BREAKING: SCOTUS orders evidentiary hearing for Troy Davis [UPDATE]
The U.S. Supreme Court, in a 6-2 decision, ordered a federal judge in Georgia on Monday to consider and rule on innocence claims brought by Georgia death row inmate Troy Anthony Davis.
The majority opinion, written by Justice John Paul Stevens, calls on the U.S. District Court for the Southern District of Georgia to “receive testimony and make findings of fact as to whether evidence that could have been obtained at the time of trial clearly establishes [Davis’] innocence.”
Justice Antonin Scalia, writing the dissent, said the Court’s order is “an extraordinary step-one not taken in 50 years.”
“The Court proceeds down this path even though every judicial and executive body that has examined petitioner’s stale claim of innocence has been unpersuaded, and (to make matters worst) even though it would be impossible for the District Court to grant any relief,” Scalia wrote.
Stevens said Scalia is wrong because Scalia “assumes as a matter of fact that petitioner Davis is guilty of the murder of Officer MacPhail” and assumes the District Court “would have no power to grant relief.”
“Imagine a petitioner in Davis’s situation who possesses new evidence conclusively and definitively proving, beyond any scintilla of doubt, that he is an innocent man,” Stevens wrote. “The dissent’s reasoning would allow such a petitioner to be put to death nonetheless. The Court correctly refuses to endorse such reasoning.”
Davis has been on death row since a jury convicted him in 1991 of murdering Savannah police officer Mark Allen MacPhail. Since the first trial, seven of nine witnesses used by the prosecution to obtain a conviction have either changed or recanted their testimony in sworn affidavits.

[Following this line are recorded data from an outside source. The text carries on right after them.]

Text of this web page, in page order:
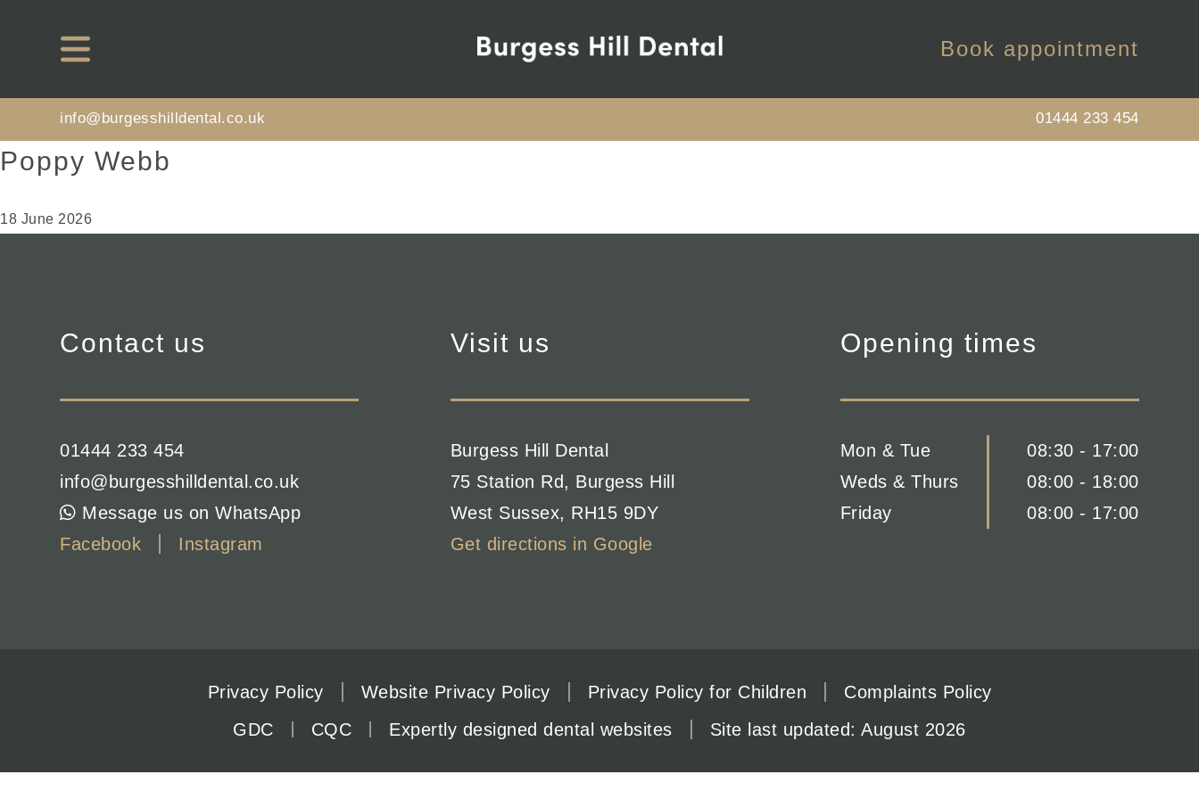
Book appointment
info@burgesshilldental.co.uk 01444 233 454
Poppy Webb
18 June 2026
Contact us
01444 233 454
info@burgesshilldental.co.uk
Message us on WhatsApp
Facebook
Instagram
Visit us
Burgess Hill Dental
75 Station Rd, Burgess Hill
West Sussex, RH15 9DY
Get directions in Google
Opening times
Mon & Tue
08:30 - 17:00
Weds & Thurs
08:00 - 18:00
Friday
08:00 - 17:00
Privacy Policy Website Privacy Policy Privacy Policy for Children
Complaints Policy
GDC
CQC Expertly designed dental websites Site last updated: August 2026

Davis has narrowly avoided execution three times since July 2007 while seeking help from the Georgia Board of Pardons and Paroles, the Georgia Supreme Court, and the Eleventh Circuit Court of Appeals.
A three-judge panel of the Eleventh Circuit in April denied Davis’ request for an evidentiary hearing, arguing they were bound by procedural requirements of the Anti-Terrorism and Effective Death Penalty Act of 1996.

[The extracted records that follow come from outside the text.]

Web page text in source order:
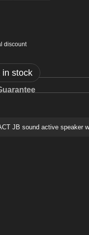
discount
in stock
JB sound active speaker
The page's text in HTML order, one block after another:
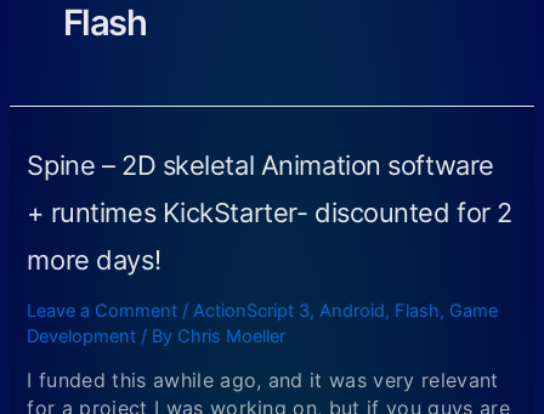
Flash
Spine – 2D skeletal Animation software
+ runtimes KickStarter- discounted for 2
more days!
Leave a Comment /ActionScript 3,Android, Flash, Game
Development / By Chris Moeller
I funded this awhile ago, and it was very relevant
for a project I was working on, but if you guys are
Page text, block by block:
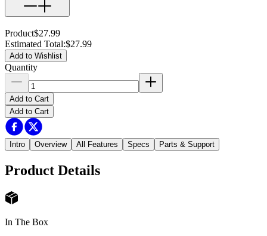
Product$27.99
Estimated Total:$27.99
Add to Wishlist
Quantity
Add to Cart
Add to Cart
Intro Overview All Features Specs Parts & Support
Product Details
In The Box
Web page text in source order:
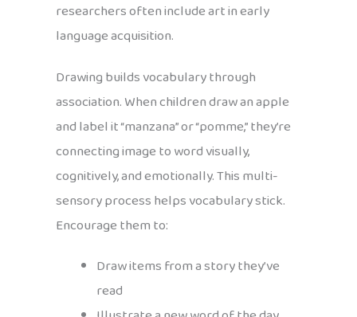
researchers often include art in early
language acquisition.
Drawing builds vocabulary through
association. When children draw an apple
and label it “manzana” or “pomme,” they’re
connecting image to word visually,
cognitively, and emotionally. This multi-
sensory process helps vocabulary stick.
Encourage them to:
Draw items from a story they’ve
read
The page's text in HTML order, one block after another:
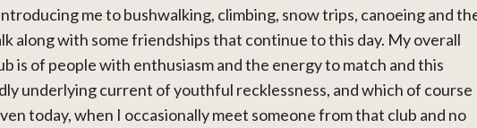
me to bushwalking, climbing, snow trips, canoeing and
along with some friendships that continue to this day. My overall
is of people with enthusiasm and the energy to match and this
underlying current of youthful recklessness, and which of course
today, when I occasionally meet someone from that club and no
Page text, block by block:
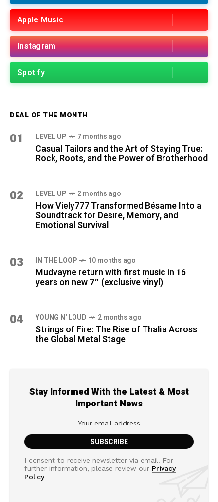
Apple Music
Instagram
Spotify
DEAL OF THE MONTH
01 LEVEL UP 7 months ago
Casual Tailors and the Art of Staying True:
Rock, Roots, and the Power of Brotherhood
02 LEVEL UP 2 months ago
How Viely777 Transformed Bésame Into a
Soundtrack for Desire, Memory, and
Emotional Survival
03 IN THE LOOP 10 months ago
Mudvayne return with first music in 16
years on new 7″ (exclusive vinyl)
04 YOUNG N' LOUD 2 months ago
Strings of Fire: The Rise of Thalìa Across
the Global Metal Stage
Stay Informed With the Latest & Most
Important News
I consent to receive newsletter via email. For
further information, please review our Privacy
Policy

In May, attorneys for Davis filed what was considered at the time a long-shot writ of habeas corpus, a lawsuit that allows an inmate to bring a constitutional claim, with the Supreme Court.
Former Georgia lawmaker Bob Barr and former FBI Director William Sessions joined over 20 other former judges and prosecutors in filing an amicus brief in support of Davis with the Supreme Court.

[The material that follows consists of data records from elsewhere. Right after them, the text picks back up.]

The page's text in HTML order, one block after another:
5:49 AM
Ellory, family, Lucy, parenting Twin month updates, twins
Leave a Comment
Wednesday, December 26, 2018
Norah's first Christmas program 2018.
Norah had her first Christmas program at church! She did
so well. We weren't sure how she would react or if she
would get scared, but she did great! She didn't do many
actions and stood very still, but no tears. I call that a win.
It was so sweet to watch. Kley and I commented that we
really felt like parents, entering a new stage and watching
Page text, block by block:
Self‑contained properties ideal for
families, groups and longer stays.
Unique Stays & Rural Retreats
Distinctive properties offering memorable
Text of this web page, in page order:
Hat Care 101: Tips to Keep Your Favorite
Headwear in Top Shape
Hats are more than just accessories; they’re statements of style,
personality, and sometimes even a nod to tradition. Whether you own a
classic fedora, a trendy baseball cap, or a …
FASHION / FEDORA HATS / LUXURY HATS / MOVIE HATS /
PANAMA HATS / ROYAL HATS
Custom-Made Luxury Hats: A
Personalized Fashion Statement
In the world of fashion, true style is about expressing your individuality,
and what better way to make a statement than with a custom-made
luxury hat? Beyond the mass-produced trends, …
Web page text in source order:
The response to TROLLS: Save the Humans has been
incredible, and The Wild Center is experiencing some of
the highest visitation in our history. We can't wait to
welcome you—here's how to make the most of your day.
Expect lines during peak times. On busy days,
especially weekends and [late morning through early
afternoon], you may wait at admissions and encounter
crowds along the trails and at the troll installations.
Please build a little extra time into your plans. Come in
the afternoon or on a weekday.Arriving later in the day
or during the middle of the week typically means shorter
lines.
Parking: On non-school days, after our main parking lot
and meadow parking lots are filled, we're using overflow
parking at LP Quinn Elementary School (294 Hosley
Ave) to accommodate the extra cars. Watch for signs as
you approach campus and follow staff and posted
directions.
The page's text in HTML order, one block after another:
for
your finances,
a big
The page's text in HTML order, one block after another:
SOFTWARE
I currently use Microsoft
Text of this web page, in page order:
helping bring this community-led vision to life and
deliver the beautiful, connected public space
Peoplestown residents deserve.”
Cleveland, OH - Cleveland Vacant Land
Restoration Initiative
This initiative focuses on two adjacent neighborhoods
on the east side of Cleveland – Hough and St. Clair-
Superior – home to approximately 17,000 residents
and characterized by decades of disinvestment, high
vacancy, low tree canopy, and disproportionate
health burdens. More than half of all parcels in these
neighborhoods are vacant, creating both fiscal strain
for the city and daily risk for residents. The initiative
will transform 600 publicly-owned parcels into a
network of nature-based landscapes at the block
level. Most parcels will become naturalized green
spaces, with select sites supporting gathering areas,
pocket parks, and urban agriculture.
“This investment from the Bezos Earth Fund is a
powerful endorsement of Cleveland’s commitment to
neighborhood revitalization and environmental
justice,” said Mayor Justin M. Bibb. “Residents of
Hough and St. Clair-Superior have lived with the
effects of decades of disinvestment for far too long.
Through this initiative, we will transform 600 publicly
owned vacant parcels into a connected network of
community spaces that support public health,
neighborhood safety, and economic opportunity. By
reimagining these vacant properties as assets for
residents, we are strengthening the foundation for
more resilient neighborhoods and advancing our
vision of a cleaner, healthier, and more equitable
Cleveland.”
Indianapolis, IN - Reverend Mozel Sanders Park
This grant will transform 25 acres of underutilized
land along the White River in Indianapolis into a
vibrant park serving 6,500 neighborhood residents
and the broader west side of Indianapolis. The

The Court surprised many in June when it remained quiet on the Davis writ as its previous term expired. Legal groups had expected the Court to wait until at least later this fall when it returned for a new session to make a decision.
Thanks to efforts by groups like Amnesty International and Georgians For Alternatives to the Death Penalty, support for the Davis case has garnered international attention. Former President Jimmy Carter, Pope Benedict XVI, and Archbishop Desmond Tutu are among the noted figures calling on clemency for Davis.
DEVELOPING…
UPDATE: We just received the following statement from Laura Moye, director of Amnesty International USA’s Death Penalty Abolition Campaign:
“We are grateful that the nation’s highest court has seen the wisdom in granting a new evidentiary hearing to Troy Davis. For years Amnesty International has maintained that this man’s compelling case of innocence needs to see the light of day. Finally it will. Given the lack of hard evidence tying Davis to Officer MacPhail’s murder, it would be nothing short of unconscionable to put him to death as a means of conveniently tying up loose ends. Finally there is an opportunity for justice to truly be served.”